At this level, the Logical Levels model allows very few beliefs. These are most often largely non-conscious beliefs. As with a physical inverted triangle structure, shifts in beliefs at the bottom create bigger shifts in all of the levels above. Van did not start out exploring spirituality early on but found that psychological processes with a spiritual element were the only ones that seemed to have lasting effects. He had a belief that if someone pursues psychology far enough, they reach the limits of science and even possibilities. He had a desire to go beyond. Van’s spiritual beliefs evolved rapidly over the last fifteen years or so through a progression of practices and teachers. For many years he had been meditating and recommended meditation as a useful practice. In the mid-late 2000s, Van came across Oneness which had a big impact on him. For the last several years, he was practicing Sri Vidya with Stuart Mooney. Somewhere during his Oneness practices, Van came to believe we are one with each other and one with the Divine. That belief is almost unfathomably complex in its simplicity and expresses itself in seemingly infinite variations. Van so enjoyed exploring this area and sharing his many discoveries.

Key Takeaways

The model above does an injustice to Van’s complexity – but the model is meant as a representation – a re-presentation for a more limited purpose. For another limited purpose, let’s focus Van’s myriad useful ideas into a few overarching principles. The list looks something like this –

Responsibility – This is the single most fundamental aspect of becoming a creative or generative person, let alone a successful trader. Victims dwell on the lower levels of Hawkins’s scale of consciousness. They accept no responsibility but blame others or circumstances. Accepting increasing amounts of responsibility allows people to rise through the levels.

Awareness – This is as simple as looking at yourself to notice what’s going on inside of you – as an observer. Van designed his Peak Performance 101 workshop marble bag game to “push people’s buttons” and it was highly successful in doing that – even to Van when he played it. His refrain for the players during the game was “Notice your thoughts and feelings.” Thoughts, feelings, and emotions tend to have strong influences if not outright control over us if we are unaware. Knowing that you can become aware and manage your thoughts and feelings is one of the most empowering, vital steps towards transformation.

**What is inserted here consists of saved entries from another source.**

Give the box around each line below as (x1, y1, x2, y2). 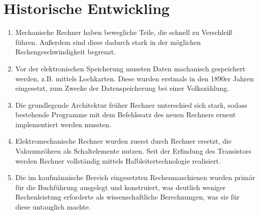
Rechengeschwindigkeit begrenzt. (15, 46, 116, 57)
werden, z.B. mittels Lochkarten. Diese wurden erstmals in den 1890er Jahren (15, 73, 254, 83)
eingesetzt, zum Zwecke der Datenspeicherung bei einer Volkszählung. (15, 83, 229, 93)
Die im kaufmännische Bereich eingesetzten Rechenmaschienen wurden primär (15, 172, 255, 183)
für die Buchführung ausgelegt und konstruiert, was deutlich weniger (15, 182, 226, 192)
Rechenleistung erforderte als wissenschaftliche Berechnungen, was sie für (15, 192, 240, 202)
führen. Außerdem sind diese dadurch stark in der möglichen (15, 36, 201, 47)
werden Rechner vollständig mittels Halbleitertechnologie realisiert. (15, 155, 221, 166)

Transformation – Van defined the mission of VTI as “transformation through the trading metaphor.” He meant this as the transformation of the Self using trading results as the measure of change. Most of the people who found VTI over the years were unprofitable traders. Van offered them a plan, a path towards trading profitably – not an easy or quick path as so many advertisers promise – but an effective one for people willing to put in the effort. Transformations along the path to trading profitability almost always involved acquiring little more market knowledge and much more Self-knowledge.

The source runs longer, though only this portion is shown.